In a situation where you can't access cheap areas you want to be close to them so that you can build your first few cities towards the cheap area, limiting the opportunity of those players who have lots of cheap cities to choose from or just to provide you with early opportunaties to grab them later.

On the other hand when you jump in to cheap areas, because you do it first/second then you need to secure enough cities to stop people blocking you in.
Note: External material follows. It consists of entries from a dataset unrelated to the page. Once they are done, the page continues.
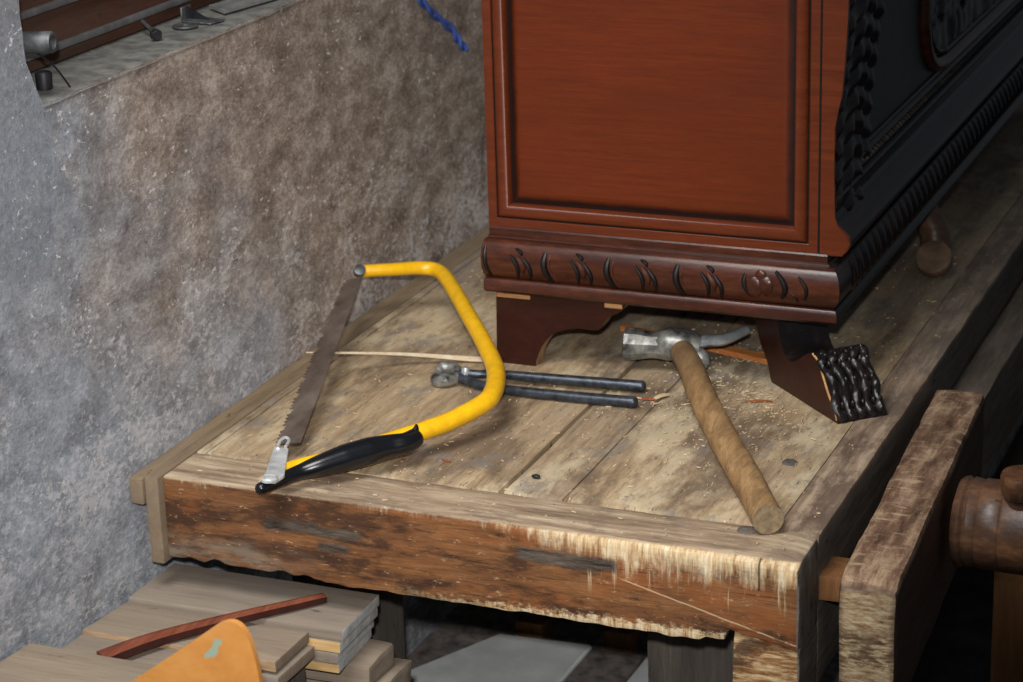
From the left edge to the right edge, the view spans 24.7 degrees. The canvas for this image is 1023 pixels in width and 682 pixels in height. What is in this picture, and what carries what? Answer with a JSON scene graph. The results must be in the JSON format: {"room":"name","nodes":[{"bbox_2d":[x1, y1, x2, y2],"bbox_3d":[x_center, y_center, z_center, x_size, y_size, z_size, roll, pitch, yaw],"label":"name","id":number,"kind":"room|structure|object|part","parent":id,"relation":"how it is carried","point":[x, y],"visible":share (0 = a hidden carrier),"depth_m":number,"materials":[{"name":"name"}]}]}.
{"room":"woodworking shop","nodes":[
{"label":"woodworking shop","id":0,"kind":"room"},
{"bbox_2d":[0,0,488,661],"bbox_3d":[0.011,-0.500,2.973,0.079,2.200,3.700,6,21,22],"label":"wall","id":1,"kind":"structure","parent":0,"point":[178,230],"depth_m":2.18,"materials":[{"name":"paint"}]},
{"bbox_2d":[22,31,70,86],"bbox_3d":[-0.392,-0.235,1.958,0.034,0.056,0.046,3,20,14],"label":"pipe stub","id":2,"kind":"object","parent":1,"relation":"attached to","point":[35,42],"visible":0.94,"depth_m":1.93,"materials":[{"name":"metal"}]},
{"bbox_2d":[19,0,219,72],"bbox_3d":[0.068,-0.792,3.164,0.032,0.299,2.941,6,21,22],"label":"window","id":3,"kind":"structure","parent":1,"relation":"in","point":[79,26],"depth_m":2.13,"materials":[{"name":"brown wood"}]},
{"bbox_2d":[30,0,303,106],"bbox_3d":[0.141,-0.670,3.264,0.086,0.006,3.000,6,21,22],"label":"window sill","id":4,"kind":"structure","parent":1,"relation":"attached to","point":[108,60],"depth_m":2.14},
{"bbox_2d":[35,70,52,90],"bbox_3d":[-0.399,-0.222,1.995,0.015,0.016,0.015,6,21,22],"label":"canister","id":5,"kind":"object","parent":4,"relation":"on","point":[43,78],"visible":0.99,"depth_m":1.99,"materials":[{"name":"metal"}]},
{"bbox_2d":[141,20,161,40],"bbox_3d":[-0.338,-0.290,2.185,0.010,0.013,0.048,-10,21,-23],"label":"bolt","id":6,"kind":"object","parent":4,"relation":"on","point":[155,34],"visible":1,"depth_m":2.17,"materials":[{"name":"metal"}]},
{"bbox_2d":[172,23,197,28],"bbox_3d":[-0.311,-0.300,2.226,0.025,0.002,0.025,6,21,22],"label":"washer","id":7,"kind":"object","parent":4,"relation":"on","point":[178,25],"visible":1,"depth_m":2.22,"materials":[{"name":"metal"}]},
{"bbox_2d":[180,4,224,24],"bbox_3d":[-0.299,-0.314,2.250,0.040,0.014,0.023,10,22,30],"label":"bracket","id":8,"kind":"object","parent":4,"relation":"on","point":[188,15],"visible":1,"depth_m":2.25,"materials":[{"name":"metal"}]},
{"bbox_3d":[-0.297,-0.308,2.251,0.036,0.002,0.023,10,22,30],"label":"plate","id":9,"kind":"part","parent":8,"relation":"part of","materials":[{"name":"metal"}]},
{"bbox_2d":[209,0,270,13],"bbox_3d":[-0.248,-0.347,2.352,0.034,0.003,0.171,10,22,31],"label":"metal strip","id":10,"kind":"object","parent":4,"relation":"on","point":[226,6],"visible":1,"depth_m":2.30,"materials":[{"name":"grey metal"}]},
{"bbox_2d":[417,0,468,51],"bbox_3d":[-0.082,-0.376,2.651,0.010,0.126,0.141,6,21,22],"label":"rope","id":11,"kind":"object","parent":1,"relation":"hanging from","point":[457,38],"visible":1,"depth_m":2.67,"materials":[{"name":"blue fabric"}]},
{"bbox_2d":[911,473,994,681],"bbox_3d":[2.194,0.944,1.970,5.200,0.007,6.500,6,21,22],"label":"floor","id":12,"kind":"structure","parent":0,"point":[957,648],"depth_m":3.54,"materials":[{"name":"black"}]},
{"bbox_2d":[131,619,262,681],"bbox_3d":[-0.241,0.605,1.835,0.195,0.871,0.005,6,21,22],"label":"board","id":13,"kind":"object","parent":12,"relation":"on","point":[227,652],"visible":1,"depth_m":1.68,"materials":[{"name":"orange wood"}]},
{"bbox_2d":[287,668,305,681],"bbox_3d":[-0.309,0.610,2.084,0.171,0.704,0.296,6,21,22],"label":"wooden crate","id":14,"kind":"object","parent":12,"relation":"on","point":[300,676],"visible":0.08,"depth_m":2.08,"materials":[{"name":"grey wood"}]},
{"bbox_2d":[0,643,155,681],"bbox_3d":[-0.371,0.293,1.894,0.159,0.024,0.176,6,21,22],"label":"wooden board","id":15,"kind":"object","parent":14,"relation":"on","point":[33,662],"visible":0.77,"depth_m":1.95,"materials":[{"name":"beige wood"}]},
{"bbox_2d":[62,593,326,664],"bbox_3d":[-0.285,0.254,2.072,0.181,0.026,0.206,6,21,22],"label":"wooden board","id":16,"kind":"object","parent":14,"relation":"on","point":[83,643],"depth_m":2.05,"materials":[{"name":"brown wood"}]},
{"bbox_3d":[-0.264,0.250,2.066,0.221,0.016,0.022,-15,23,-33],"label":"moulding strip","id":17,"kind":"part","parent":16,"relation":"part of","materials":[{"name":"brown wood"}]},
{"bbox_2d":[261,645,314,681],"bbox_3d":[-0.273,0.276,2.076,0.188,0.017,0.078,6,21,22],"label":"wooden board","id":18,"kind":"object","parent":14,"relation":"on","point":[306,654],"visible":0.09,"depth_m":2.04,"materials":[{"name":"beige wood"}]},
{"bbox_2d":[83,603,308,671],"bbox_3d":[-0.278,0.262,2.076,0.193,0.018,0.075,6,21,22],"label":"wooden board","id":19,"kind":"object","parent":18,"relation":"on","point":[275,646],"visible":0.63,"depth_m":2.08,"materials":[{"name":"brown wood"}]},
{"bbox_2d":[129,102,1022,681],"bbox_3d":[0.391,0.150,3.088,0.666,0.875,2.219,6,21,22],"label":"workbench","id":20,"kind":"object","parent":12,"relation":"on","point":[705,601],"depth_m":2.15,"materials":[{"name":"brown wood"}]},
{"bbox_3d":[-0.157,0.465,2.417,0.090,0.753,0.072,6,21,22],"label":"leg","id":21,"kind":"part","parent":20,"relation":"part of","materials":[{"name":"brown wood"}]},
{"bbox_2d":[255,261,505,494],"bbox_3d":[-0.100,0.021,2.279,0.202,0.058,0.537,0,19,6],"label":"saw","id":22,"kind":"object","parent":20,"relation":"on","point":[367,451],"visible":1,"depth_m":2.18,"materials":[{"name":"yellow paint"}]},
{"bbox_3d":[-0.188,0.014,2.312,0.024,0.042,0.382,0,19,6],"label":"blade","id":23,"kind":"part","parent":22,"relation":"part of","materials":[{"name":"metal"}]},
{"bbox_2d":[306,352,482,361],"bbox_3d":[-0.115,0.014,2.365,0.190,0.034,0.020,-6,20,-13],"label":"stick","id":24,"kind":"object","parent":20,"relation":"on","point":[437,356],"visible":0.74,"depth_m":2.38,"materials":[{"name":"beige wood"}]},
{"bbox_2d":[411,634,591,681],"bbox_3d":[-0.038,0.383,2.590,0.179,0.014,0.253,6,21,22],"label":"sheet","id":25,"kind":"object","parent":20,"relation":"on","point":[500,657],"visible":0.82,"depth_m":2.63,"materials":[{"name":"grey metal"}]},
{"bbox_2d":[516,615,548,639],"bbox_3d":[0.024,0.334,2.707,0.035,0.027,0.021,6,21,22],"label":"wood block","id":26,"kind":"object","parent":20,"relation":"on","point":[526,625],"visible":0.76,"depth_m":2.70,"materials":[{"name":"brown wood"}]},
{"bbox_2d":[532,474,539,478],"bbox_3d":[0.022,0.121,2.089,0.008,0.005,0.004,6,21,22],"label":"nail","id":27,"kind":"object","parent":20,"relation":"on","point":[535,476],"visible":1,"depth_m":2.09,"materials":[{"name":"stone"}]},
{"bbox_2d":[430,361,645,407],"bbox_3d":[0.023,0.042,2.294,0.217,0.019,0.053,4,20,16],"label":"pincers","id":28,"kind":"object","parent":20,"relation":"on","point":[447,373],"visible":0.91,"depth_m":2.29,"materials":[{"name":"metal"}]},
{"bbox_3d":[0.029,0.049,2.281,0.198,0.013,0.019,7,21,23],"label":"handle","id":29,"kind":"part","parent":28,"relation":"part of","materials":[{"name":"metal"}]},
{"bbox_3d":[0.037,0.038,2.308,0.194,0.015,0.016,3,20,13],"label":"handle","id":30,"kind":"part","parent":28,"relation":"part of","materials":[{"name":"metal"}]},
{"bbox_2d":[198,244,994,549],"bbox_3d":[0.136,0.007,2.411,0.570,0.002,0.902,6,21,22],"label":"sawdust","id":31,"kind":"object","parent":20,"relation":"on","point":[732,375],"visible":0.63,"depth_m":2.23,"materials":[{"name":"brown wood"}]},
{"bbox_2d":[564,648,642,681],"bbox_3d":[0.074,0.396,2.550,0.064,0.011,0.250,6,21,22],"label":"board","id":32,"kind":"object","parent":20,"relation":"on","point":[599,665],"visible":0.94,"depth_m":2.62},
{"bbox_2d":[603,626,637,653],"bbox_3d":[0.125,0.342,2.677,0.036,0.027,0.021,6,21,22],"label":"wood block","id":33,"kind":"object","parent":20,"relation":"on","point":[625,640],"visible":0.88,"depth_m":2.67,"materials":[{"name":"brown wood"}]},
{"bbox_2d":[627,657,647,681],"bbox_3d":[0.165,0.402,2.516,0.132,0.014,0.256,6,21,22],"label":"sheet","id":34,"kind":"object","parent":20,"relation":"on","point":[641,674],"visible":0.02,"depth_m":2.59,"materials":[{"name":"grey"}]},
{"bbox_2d":[641,397,655,400],"bbox_3d":[0.133,0.056,2.268,0.014,0.002,0.004,2,19,11],"label":"chip","id":35,"kind":"object","parent":20,"relation":"on","point":[646,398],"visible":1,"depth_m":2.27,"materials":[{"name":"brown wood"}]},
{"bbox_2d":[653,393,673,398],"bbox_3d":[0.147,0.053,2.273,0.022,0.003,0.006,-12,22,-27],"label":"chip","id":36,"kind":"object","parent":20,"relation":"on","point":[662,394],"visible":1,"depth_m":2.27,"materials":[{"name":"beige wood"}]},
{"bbox_3d":[0.187,0.500,2.283,0.088,0.753,0.072,6,21,22],"label":"leg","id":37,"kind":"part","parent":20,"relation":"part of","materials":[{"name":"grey wood"}]},
{"bbox_3d":[0.193,0.003,2.413,0.193,0.006,0.016,13,24,36],"label":"wood strip","id":38,"kind":"part","parent":20,"relation":"part of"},
{"bbox_2d":[622,326,783,533],"bbox_3d":[0.169,0.071,2.155,0.128,0.045,0.436,-1,19,2],"label":"hammer","id":39,"kind":"object","parent":20,"relation":"on","point":[685,347],"visible":1,"depth_m":2.17,"materials":[{"name":"brown wood"}]},
{"bbox_3d":[0.191,0.081,2.135,0.030,0.038,0.393,-4,19,-6],"label":"handle","id":40,"kind":"part","parent":39,"relation":"part of","materials":[{"name":"brown wood"}]},
{"bbox_2d":[481,0,1022,423],"bbox_3d":[0.386,-0.412,2.728,0.417,0.573,1.298,6,21,22],"label":"cabinet","id":41,"kind":"object","parent":20,"relation":"on","point":[766,161],"visible":1,"depth_m":2.26,"materials":[{"name":"brown wood"}]},
{"bbox_3d":[0.130,-0.297,2.215,0.338,0.416,0.012,6,21,22],"label":"frame","id":42,"kind":"part","parent":41,"relation":"part of","materials":[{"name":"red wood"}]},
{"bbox_3d":[0.128,-0.301,2.210,0.316,0.404,0.011,6,21,22],"label":"moulding","id":43,"kind":"part","parent":41,"relation":"part of","materials":[{"name":"red wood"}]},
{"bbox_3d":[0.129,-0.307,2.211,0.294,0.393,0.003,6,21,22],"label":"panel","id":44,"kind":"part","parent":41,"relation":"part of","materials":[{"name":"brown wood"}]},
{"bbox_3d":[0.547,-0.529,2.741,0.011,0.344,1.080,6,21,22],"label":"panel","id":45,"kind":"part","parent":41,"relation":"part of","materials":[{"name":"black wood"}]},
{"bbox_3d":[0.538,-0.311,2.738,0.031,0.078,1.228,6,21,22],"label":"moulding","id":46,"kind":"part","parent":41,"relation":"part of","materials":[{"name":"black wood"}]},
{"bbox_3d":[0.589,-0.558,2.815,0.015,0.341,0.822,6,21,22],"label":"cartouche frame","id":47,"kind":"part","parent":41,"relation":"part of","materials":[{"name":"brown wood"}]},
{"bbox_2d":[745,400,772,402],"bbox_3d":[0.238,0.058,2.253,0.026,0.002,0.004,-1,19,3],"label":"chip","id":48,"kind":"object","parent":20,"relation":"on","point":[748,400],"visible":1,"depth_m":2.25,"materials":[{"name":"brown wood"}]},
{"bbox_2d":[819,390,1022,681],"bbox_3d":[0.433,0.182,2.099,0.248,0.150,0.472,6,21,22],"label":"bench vise","id":49,"kind":"object","parent":20,"relation":"attached to","point":[936,514],"visible":0.98,"depth_m":2.06,"materials":[{"name":"brown wood"}]},
{"bbox_3d":[0.451,0.158,2.078,0.036,0.092,0.038,6,21,22],"label":"handle","id":50,"kind":"part","parent":49,"relation":"part of","materials":[{"name":"brown wood"}]},
{"bbox_3d":[0.471,-0.112,2.615,0.041,0.075,0.080,0,19,4],"label":"curved leg","id":51,"kind":"part","parent":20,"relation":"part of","materials":[{"name":"brown wood"}]},
{"bbox_3d":[0.771,-0.149,3.113,0.039,0.097,1.700,6,21,22],"label":"rail","id":52,"kind":"part","parent":20,"relation":"part of","materials":[{"name":"brown wood"}]},
{"bbox_3d":[0.843,-0.043,3.792,0.088,0.753,0.072,6,21,22],"label":"leg","id":53,"kind":"part","parent":20,"relation":"part of","materials":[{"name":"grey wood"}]},
{"bbox_2d":[990,571,1022,681],"bbox_3d":[0.507,0.483,2.384,0.046,0.700,0.036,6,21,22],"label":"wooden post","id":54,"kind":"object","parent":12,"relation":"on","point":[1007,618],"visible":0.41,"depth_m":2.30,"materials":[{"name":"brown wood"}]},
{"bbox_3d":[-0.213,0.594,2.295,0.181,0.592,0.136,6,21,22],"label":"wood block","id":55,"kind":"object","parent":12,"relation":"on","visible":0},
{"bbox_2d":[306,658,411,681],"bbox_3d":[-0.208,0.303,2.189,0.232,0.028,0.058,6,21,22],"label":"wood billet","id":56,"kind":"object","parent":55,"relation":"on","point":[400,671],"visible":0.13,"depth_m":2.15,"materials":[{"name":"beige wood"}]},
{"bbox_2d":[305,639,393,681],"bbox_3d":[-0.219,0.285,2.167,0.221,0.025,0.055,6,21,22],"label":"wood billet","id":57,"kind":"object","parent":56,"relation":"on","point":[375,657],"visible":0.24,"depth_m":2.12,"materials":[{"name":"beige wood"}]},
{"bbox_2d":[303,630,371,672],"bbox_3d":[-0.232,0.270,2.155,0.203,0.013,0.082,6,21,22],"label":"wooden board","id":58,"kind":"object","parent":57,"relation":"on","point":[315,665],"visible":0.16,"depth_m":2.09,"materials":[{"name":"brown wood"}]},
{"bbox_2d":[312,620,373,664],"bbox_3d":[-0.233,0.260,2.149,0.204,0.013,0.086,6,21,22],"label":"wooden board","id":59,"kind":"object","parent":58,"relation":"on","point":[320,656],"visible":0.15,"depth_m":2.08,"materials":[{"name":"beige wood"}]},
{"bbox_2d":[306,607,377,652],"bbox_3d":[-0.232,0.250,2.145,0.208,0.013,0.086,6,21,22],"label":"wooden board","id":60,"kind":"object","parent":59,"relation":"on","point":[321,644],"visible":0.21,"depth_m":2.08,"materials":[{"name":"brown wood"}]},
{"bbox_2d":[129,563,378,641],"bbox_3d":[-0.235,0.238,2.143,0.219,0.013,0.084,6,21,22],"label":"wooden board","id":61,"kind":"object","parent":60,"relation":"on","point":[180,587],"visible":0.96,"depth_m":2.14,"materials":[{"name":"beige wood"}]}
]}
Just because you have a plant that only powers one, buying one city is not enough to stop someone else buying two around you and crippling you while giving them enough options to expand either way after you've had to pay extra to jump connections to stop being blocked and have to live with those cheap areas around you being stolen.

Also, most people build only one or two cities on turn one and on the odd occassion 3, so the lower plant numbers who build first still stay early in the turn order for plants and fuel even when buying two cities to secure board position.

In almost every game i play i go for the number 4 plant and build first as the number 3 isn't that great but is worth considering if there is a really appealing area on the map, going second to build isn't bad either.

Going later in the turn order isn't killer but you become more limited and to win you need to play a more aggressive game against those who have better positioning, but not to the detriment of yourself.

While it's true that in the end you usually all need similar cities, i usually only play with 4 or 5 players and the cheap locations will be blocked for those who start too far away from the cheap areas and more often than not its the other players who need to jump and pay extra costs to get to the nice locations while getting to the slightly more expensive regions is usually less competitive.

I will add that a lot of this depends on the map you are playing, i prefer playing the maps like USA/France with noticeably cheap areas as they play faster and i mostly play online so not all the maps are currently on BSW either.

Quite long but hopefully of some interest. I do win more than my fair share of games so i muct be doing something right?!